Well, what can I say? I am Spanish and I am a little familiarized with Japan and Japanese culture, my girlfriend is a Japanese girl living in Tokyo and I have visited the city. In my humble opinion, the portrait of Tokyo in this movie could be one of its limited virtues because at least is trying to show a different point of view focused not only on the typical tourist pictures but also on some not so glamorous places as small restaurants of ramen, a cemetery or a market for selling fish. Soundtrack is interesting and well chosen too, and nothing to complain about photography of the French Jean-Claude Larrieu. About Isabel Coixet, her work as a director is competent and even it has a "touch" more Japanese than Spanish (more concentrated on the silences or natural sounds than the dialogs or artificial noises, for example).Until here the positive.

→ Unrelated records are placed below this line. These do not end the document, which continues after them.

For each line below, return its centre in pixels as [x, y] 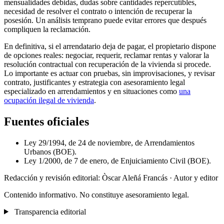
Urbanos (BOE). [50, 151]
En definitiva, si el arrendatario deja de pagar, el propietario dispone [110, 46]
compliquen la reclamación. [47, 29]
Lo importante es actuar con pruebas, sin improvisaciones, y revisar [109, 73]
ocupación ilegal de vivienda [49, 100]
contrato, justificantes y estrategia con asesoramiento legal [94, 82]
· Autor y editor [194, 177]
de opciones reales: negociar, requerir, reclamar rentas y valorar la [106, 55]

Now the not so positive, always in my opinion. First, the story. A professional killer falling in love with his (her) victim and breaking his (her) own rules with bad consequences. How many times we have watched this kind of story in a movie? Too many times, I think. Second (and specially), the main actor. Sergi López. He is a respected actor here in Spain, but sorry, to choose him as the man able to light some fire in the cold heart of Ryu is one of the biggest mistakes I have seen in a casting for a movie. Sergi López, let's be honest, is not tall, not sophisticated, too old for Ryu and also scandalously fat for this kind of character. He is not charming, his face is the face of a farmer or a boxer and his voice is annoying in its vulgarity.Again, sorry Sergi López, but nobody can believe that a very young Japanese girl can kill herself because of you, and also another young girl can fall in love with you until the extreme to risk her own life. Everything in only one month. Wow, are you some kind of Spanish chubby Bond with a special skill for melting Japanese girls? Isabel Coixet is a woman, and it's supposed a clever one. Does she believe the script? I don't believe it! And sorry sorry, even I can't believe López managing a wine shop for gourmet clients in Tokyo.

More
harryandsally
2009/12/04

Simply beautiful. Painstakingly pictured. Full of layers of imagery and sound. The visions and sounds themselves are heart stopping. The strong female lead Ryu, played by Rinko Kikuchi, is stunning and heartbreaking. People overlook how rare it is to have a strong unusual female lead like this in any movie. The drama unfolds delicately, each scene a piece of art that draws you into its suspense and passion. The story is sad but not contrived; the writing is poetry. Writer and director Isabel Coixet's unique artistic view gives fresh color to each scene. Map of the Sounds of Tokyo isn't a cliché about different cultures or living abroad, it is simply a good story filmed like a movie should be.

More
imbicta
2009/12/05

I don't particularly like Isabel Coixet's movies, but I can accept that her pulse fits well when screen playing dramatic, intimate novels. However, if you let her free to compose her own script, it's a disaster. This movie is a disaster. It takes borrowed scenes from Wim Wenders, Taylor Hackford (only An Officer and a Gentleman's final scene can compete with this movie's final scene) and Sofia Coppola (Lost in Translation is haunting this movie every second). The dialogs make no sense, the characters make no sense and what's even worse - her apparent goal of paying an homage to Tokyo is completely frustrated: this movie could be set in any other city, you don't even notice the influence of Tokyo.Don't waste your time, as I wasted mine.